Le mur, la nuit

Thomas Jones Mur à Naples 1782

Noté sur le carnet bleu, daté du 2, alors qu’on est déjà le 3, dans la nuit:

Insomnie. Je retrouve P. dans le salon. Lui aussi.

JC Bailly sur Thomas Jones. Première aventure galloise.

CVT_Saisir-Quatre-aventures-galloises_9902

Il n’y est presque question que de Naples. C’est le geste du peintre qui permet le va-et-vient avec le Homeland.

Ce qui change, et radicalement, ce sont les couleurs, le climat, c’est l’absence de la référence humaine dans le paysage, mais le sentiment de l’espace, le sentiment que l’espace est la forme intransitive du temps, demeure.

Puis Bergounioux, encore et toujours. Comme souvent j’ouvre au hasard, mais un même moment de l’année, espérant (ou redoutant) d’y trouver, comme à d’autres époques ou en d’autres lieux les lecteurs de certains livres sacrés,

Sa. 8.1.2005

Cathy, qui s’est levée très tôt, quittait déjà la maison pour le laboratoire lorsque j’ai ouvert les yeux. Je finis de dactylographier les pages hasardées depuis la Toussaint.

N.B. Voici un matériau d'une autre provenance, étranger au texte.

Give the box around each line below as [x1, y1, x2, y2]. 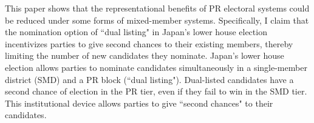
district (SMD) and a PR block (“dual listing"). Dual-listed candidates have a [5, 73, 294, 85]
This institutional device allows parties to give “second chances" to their [5, 96, 273, 109]
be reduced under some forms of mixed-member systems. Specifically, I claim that [5, 13, 309, 26]
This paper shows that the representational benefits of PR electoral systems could [5, 2, 310, 14]
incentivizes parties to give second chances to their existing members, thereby [5, 37, 293, 50]
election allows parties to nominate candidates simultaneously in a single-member [5, 61, 307, 73]
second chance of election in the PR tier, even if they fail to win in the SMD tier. [5, 85, 307, 98]
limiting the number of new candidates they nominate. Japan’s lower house [5, 49, 284, 62]

L’après-midi, à Versailles puis à Vélizy où Cathy a commandé un lit pour la petite. Il n’est pas arrivé. Au retour, elle allume le feu, s’installe sur le canapé avec un roman policier, une coupe qu’elle a remplie de dragée, et de la voir ainsi occupée, toute à elle-même et à ce qu’elle fait, me remplit, par procuration, d’un parfait bonheur, moi que l’anxiété, la haine de soi, tire continuellement à la périphérie, loin du repos, hors du présent. »

un reflet.

Moi : moins la haine de soi que la crainte de toute perte, de toute disparition. C’est ce que je laboure, c’est ce que je pétris la nuit.

M. opéré : j’imagine son corps ouvert, ses artères, la Leçon d’anatomie de Rembrandt.

Noté enfin cette phrase pour B. ou autre création :

il avait besoin d’imaginer la première phrase du lendemain pour pouvoir s’endormir

Au matin, l’huile sur papier de Thomas Jones m’accompagne encore, mêlée à celle d’un tableau bien plus connu, de Vermeer – mais pas celui où Proust isole le « petit pan de mur jaune »,

800px-Vermeer-view-of-delft 1659-60

– plutôt celui-ci,

La ruelle 1658

où j’entends encore les mots de la nuit.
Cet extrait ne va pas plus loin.